WORKING DATA>
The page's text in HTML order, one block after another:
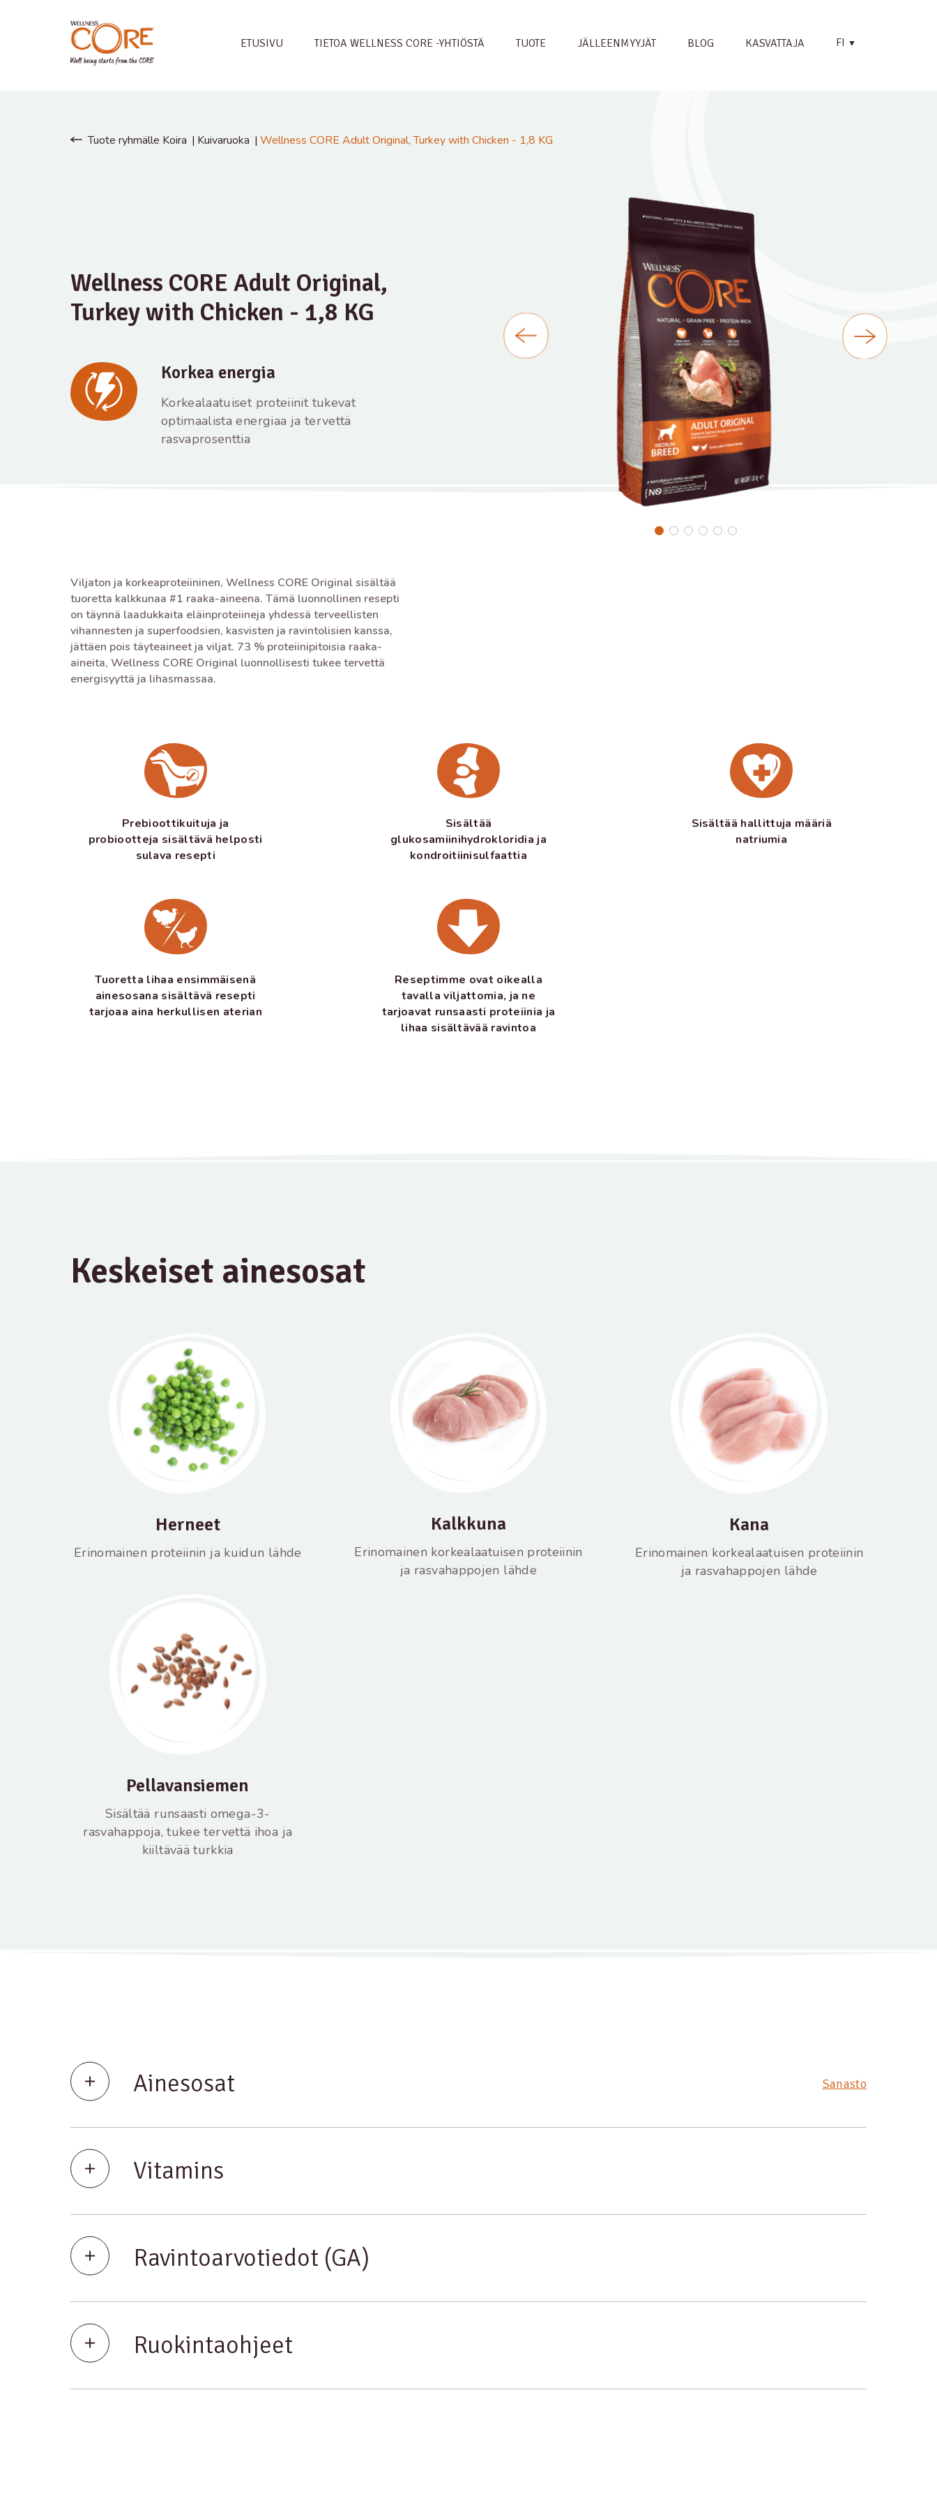
ETUSIVU TIETOA WELLNESS CORE -YHTIÖSTÄ TUOTE JÄLLEENMYYJÄT BLOG KASVATTAJA FI ▼
Tuote ryhmälle Koira Kuivaruoka Wellness CORE Adult Original, Turkey with Chicken - 1,8 KG
Wellness CORE Adult Original,
Turkey with Chicken - 1,8 KG
Korkea energia
Korkealaatuiset proteiinit tukevat
optimaalista energiaa ja tervettä
rasvaprosenttia
Viljaton ja korkeaproteiininen, Wellness CORE Original sisältää
tuoretta kalkkunaa #1 raaka-aineena. Tämä luonnollinen resepti
on täynnä laadukkaita eläinproteiineja yhdessä terveellisten
vihannesten ja superfoodsien, kasvisten ja ravintolisien kanssa,
jättäen pois täyteaineet ja viljat. 73 % proteiinipitoisia raaka-
aineita, Wellness CORE Original luonnollisesti tukee tervettä
energisyyttä ja lihasmassaa.
Prebioottikuituja ja
probiootteja sisältävä helposti
sulava resepti
Sisältää
glukosamiinihydrokloridia ja
kondroitiinisulfaattia
Sisältää hallittuja määriä
natriumia
Tuoretta lihaa ensimmäisenä
ainesosana sisältävä resepti
tarjoaa aina herkullisen aterian
Reseptimme ovat oikealla
tavalla viljattomia, ja ne
tarjoavat runsaasti proteiinia ja
lihaa sisältävää ravintoa
Keskeiset ainesosat
Herneet
Erinomainen proteiinin ja kuidun lähde
Kalkkuna
Erinomainen korkealaatuisen proteiinin
ja rasvahappojen lähde
Kana
Erinomainen korkealaatuisen proteiinin
ja rasvahappojen lähde
Pellavansiemen
Sisältää runsaasti omega-3-
rasvahappoja, tukee tervettä ihoa ja
kiiltävää turkkia
Ainesosat Sanasto
Vitamins
Ravintoarvotiedot (GA)
Ruokintaohjeet
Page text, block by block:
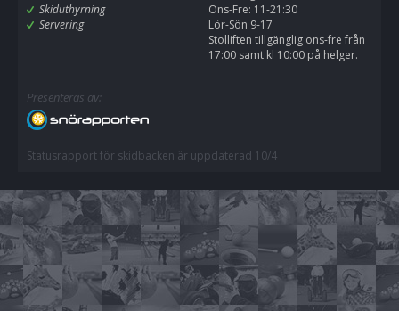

TRY IT> Only an exact copy belongs in the answer: the lines from the one containing "Keskeiset ainesosat" through the end of the records, both ends included, minus the pictures.

EXPECTED ANSWER>
Keskeiset ainesosat
Herneet
Erinomainen proteiinin ja kuidun lähde
Kalkkuna
Erinomainen korkealaatuisen proteiinin
ja rasvahappojen lähde
Kana
Erinomainen korkealaatuisen proteiinin
ja rasvahappojen lähde
Pellavansiemen
Sisältää runsaasti omega-3-
rasvahappoja, tukee tervettä ihoa ja
kiiltävää turkkia
Ainesosat Sanasto
Vitamins
Ravintoarvotiedot (GA)
Ruokintaohjeet
Page text, block by block:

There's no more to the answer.